Der BSVÖ ist Teil der Arbeitsgruppe, die sich über Österreich, Deutschland und die Schweiz spannt. Das Erarbeiten gemeinsamer Strategien und der fruchtbare Wissensaustausch unter den Mitwirkenden sollen den Weg zu etwas ebnen, das heute noch nach Zukunftsmusik klingt: Haushaltsgeräte verfügbar zu machen, die für alle barrierefrei bedienbar sind.
Gerhard Kogler
13.06.2021, 06:48
Der Artikel zeigt die Problematik gut auf. Um potentielle Entscheidungsträger, Produzenten und Institutionen (zB für Normierung) anzusprechen, muss er mit entsprechenden Argumenten und Statistiken untermauert werden.
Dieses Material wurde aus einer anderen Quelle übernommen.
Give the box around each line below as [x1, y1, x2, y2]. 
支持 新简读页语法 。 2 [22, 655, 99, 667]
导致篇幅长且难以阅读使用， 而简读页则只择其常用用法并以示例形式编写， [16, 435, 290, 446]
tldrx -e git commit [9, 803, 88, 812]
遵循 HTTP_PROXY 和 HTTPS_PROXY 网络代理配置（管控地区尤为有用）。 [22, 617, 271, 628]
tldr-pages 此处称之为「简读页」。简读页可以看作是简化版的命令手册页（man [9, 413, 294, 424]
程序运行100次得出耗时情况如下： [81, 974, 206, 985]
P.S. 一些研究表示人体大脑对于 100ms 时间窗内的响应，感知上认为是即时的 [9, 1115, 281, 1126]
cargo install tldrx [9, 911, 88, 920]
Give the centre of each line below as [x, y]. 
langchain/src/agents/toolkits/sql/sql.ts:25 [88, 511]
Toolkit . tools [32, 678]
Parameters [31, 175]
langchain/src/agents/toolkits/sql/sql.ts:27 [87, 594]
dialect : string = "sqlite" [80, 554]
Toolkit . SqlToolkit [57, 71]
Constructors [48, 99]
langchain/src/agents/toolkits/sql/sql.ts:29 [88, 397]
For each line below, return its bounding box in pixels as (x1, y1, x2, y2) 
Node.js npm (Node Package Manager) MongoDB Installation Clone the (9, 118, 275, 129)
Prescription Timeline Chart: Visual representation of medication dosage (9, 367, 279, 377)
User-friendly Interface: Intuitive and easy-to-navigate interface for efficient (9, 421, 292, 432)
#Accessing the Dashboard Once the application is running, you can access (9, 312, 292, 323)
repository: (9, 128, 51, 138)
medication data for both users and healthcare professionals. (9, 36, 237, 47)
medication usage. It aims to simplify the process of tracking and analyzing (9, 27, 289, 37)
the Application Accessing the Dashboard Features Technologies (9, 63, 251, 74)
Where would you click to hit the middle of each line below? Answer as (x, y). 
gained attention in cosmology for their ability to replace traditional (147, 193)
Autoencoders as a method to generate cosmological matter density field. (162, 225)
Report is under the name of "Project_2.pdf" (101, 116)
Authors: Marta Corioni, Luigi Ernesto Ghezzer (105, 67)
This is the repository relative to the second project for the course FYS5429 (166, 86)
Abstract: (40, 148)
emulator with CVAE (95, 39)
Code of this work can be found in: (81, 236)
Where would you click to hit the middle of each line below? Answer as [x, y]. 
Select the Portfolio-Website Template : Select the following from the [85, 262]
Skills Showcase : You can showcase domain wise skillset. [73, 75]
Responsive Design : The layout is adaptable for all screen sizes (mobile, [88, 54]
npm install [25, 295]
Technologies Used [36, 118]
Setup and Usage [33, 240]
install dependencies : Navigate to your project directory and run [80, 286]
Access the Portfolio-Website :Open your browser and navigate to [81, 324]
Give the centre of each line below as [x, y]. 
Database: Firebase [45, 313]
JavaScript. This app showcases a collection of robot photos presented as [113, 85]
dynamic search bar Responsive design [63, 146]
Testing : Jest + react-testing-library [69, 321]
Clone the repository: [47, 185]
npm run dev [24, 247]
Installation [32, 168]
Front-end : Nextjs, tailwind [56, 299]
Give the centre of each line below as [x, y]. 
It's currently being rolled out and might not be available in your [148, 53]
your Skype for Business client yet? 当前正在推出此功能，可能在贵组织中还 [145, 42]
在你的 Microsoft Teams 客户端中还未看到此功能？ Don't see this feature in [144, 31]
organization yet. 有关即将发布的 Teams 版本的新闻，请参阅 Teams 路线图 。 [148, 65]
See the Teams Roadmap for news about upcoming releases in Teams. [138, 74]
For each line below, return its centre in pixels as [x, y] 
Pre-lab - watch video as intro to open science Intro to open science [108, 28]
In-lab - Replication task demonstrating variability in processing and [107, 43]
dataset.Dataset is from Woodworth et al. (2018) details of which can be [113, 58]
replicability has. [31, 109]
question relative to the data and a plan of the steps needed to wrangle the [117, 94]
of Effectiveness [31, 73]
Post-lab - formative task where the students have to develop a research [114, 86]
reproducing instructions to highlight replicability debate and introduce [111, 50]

Dazu muss für jeden Adressaten der Nutzen für ihn bereits im Titel verklickern werden, damit er sich damit befasst.
Wirtschaftsförderung, Ministerium, Wissenschaft und Medien kann man als Treiber nutzen!
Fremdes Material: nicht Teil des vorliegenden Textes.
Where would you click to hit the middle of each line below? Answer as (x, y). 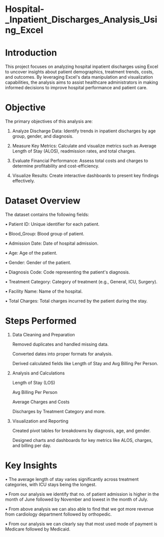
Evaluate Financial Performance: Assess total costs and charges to (80, 161)
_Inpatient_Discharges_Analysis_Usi (81, 20)
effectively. (23, 181)
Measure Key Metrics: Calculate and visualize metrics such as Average (84, 146)
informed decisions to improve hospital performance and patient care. (76, 88)
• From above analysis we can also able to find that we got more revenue (80, 509)
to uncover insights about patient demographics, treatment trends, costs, (80, 72)
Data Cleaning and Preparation (43, 334)
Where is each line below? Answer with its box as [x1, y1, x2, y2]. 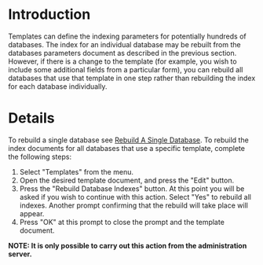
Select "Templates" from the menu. [19, 167, 133, 176]
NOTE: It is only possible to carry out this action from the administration [8, 241, 247, 250]
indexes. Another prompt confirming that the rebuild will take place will [19, 201, 249, 210]
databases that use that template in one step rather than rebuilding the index [8, 73, 256, 83]
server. [8, 249, 33, 259]
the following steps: [8, 152, 72, 161]
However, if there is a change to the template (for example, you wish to [8, 57, 237, 66]
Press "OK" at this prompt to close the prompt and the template [19, 217, 225, 226]
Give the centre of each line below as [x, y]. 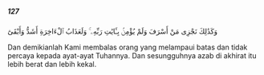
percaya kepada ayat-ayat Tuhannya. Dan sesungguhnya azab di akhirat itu [132, 55]
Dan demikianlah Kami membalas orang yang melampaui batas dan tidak [128, 47]
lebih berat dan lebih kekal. [52, 64]
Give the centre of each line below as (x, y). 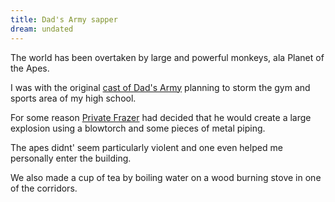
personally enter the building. (71, 158)
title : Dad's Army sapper (64, 19)
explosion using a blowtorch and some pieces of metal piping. (138, 128)
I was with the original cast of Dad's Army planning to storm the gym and (160, 87)
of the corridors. (44, 188)
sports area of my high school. (73, 98)
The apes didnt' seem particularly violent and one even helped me (146, 147)
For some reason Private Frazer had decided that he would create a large (161, 117)
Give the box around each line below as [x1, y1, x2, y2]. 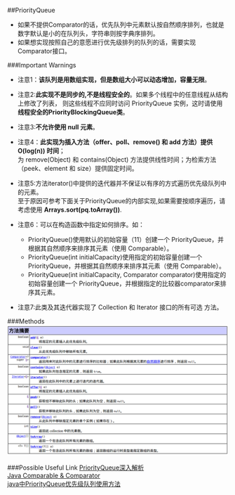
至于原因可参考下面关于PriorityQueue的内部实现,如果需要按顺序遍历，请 [17, 197, 226, 205]
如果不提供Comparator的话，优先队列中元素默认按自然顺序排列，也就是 [17, 20, 224, 29]
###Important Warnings [7, 61, 76, 69]
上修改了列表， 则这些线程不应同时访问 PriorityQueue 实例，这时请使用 [17, 99, 223, 108]
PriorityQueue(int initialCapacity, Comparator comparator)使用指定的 [27, 271, 227, 278]
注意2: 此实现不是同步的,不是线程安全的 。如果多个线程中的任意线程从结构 [17, 91, 229, 98]
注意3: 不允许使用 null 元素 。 [17, 123, 100, 131]
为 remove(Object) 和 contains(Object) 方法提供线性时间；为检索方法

Eine Masterarbeit zum Thema könnte alle notwendigen Infos dafür liefern, zB auch zu erwartende Verkaufszahlen. Das würde wieder für Startups als wertvolle Anregung und Unterstützung dienen.
Daniela
12.09.2019, 17:01
Hey, dazu hatte ich neulich einen Beitrag von einem Blinden gelesen, vielleicht kennst Du den auch schon? https://www.netz-barrierefrei.de/wordpress/newsletter-digitale-barrierefreiheit/neuigkeiten-zur-barrierefreiheit-im-september-2019/
Klaudia Karoliny
11.09.2019, 14:41
Hier müsste viel mehr auch mit der Wirtschaft und/oder Herstellerfirmen von Produkten zusammen gearbeitet werden. Und bitte auch aufs Design schauen und nicht nur auf die Funktionalität! Und auch ob sich Produkte ggf. leicht reinigen lassen. All das müsste und sollte Berücksichtigung finden und wird sicher dann von vielen Menschen angenommen, die nicht unbedingt eine Behinderung haben oder alt sind.
Lydia Zoubek
08.09.2019, 12:00
Als Bloggerin über Blindheit stelle ich immer wieder fest, dass unser Personenkreis zu uninteressant für einige Anbieter sind. Ein Beispiel ist der neue Termomix, der ausschließlich über ein Display gesteuert wird. https://lydiaswelt.com/
Margarete Waba
11.09.2019, 09:34
Ja, und genau da soll angesetzt werden – die barrierefreie Bedienbarkeit für blinde und sehbehinderte Menschen bringt nicht nur was für diese Personengruppe, sondern kann auch für viele andere von großem Vorteil sein, so zum Beispiel für ältere Menschen. Und vor allem ist das Ziel, barrierefreie Bedienenbarkeit Von Anfang an zu schaffen und nicht erst wieder im Nachhinein, meist kompliziert und auch mit hohen Kosten verbunden, Adaptierungen vornehmen zu müssen.v
Martin Wolkerstorfer
11.09.2019, 19:03
Toller Artikel! Dankeschön! Vielleicht gleich über die EU Regeln lassen! Ohne gesetzliche Verbindlichkeit wird das wohl nicht gehen!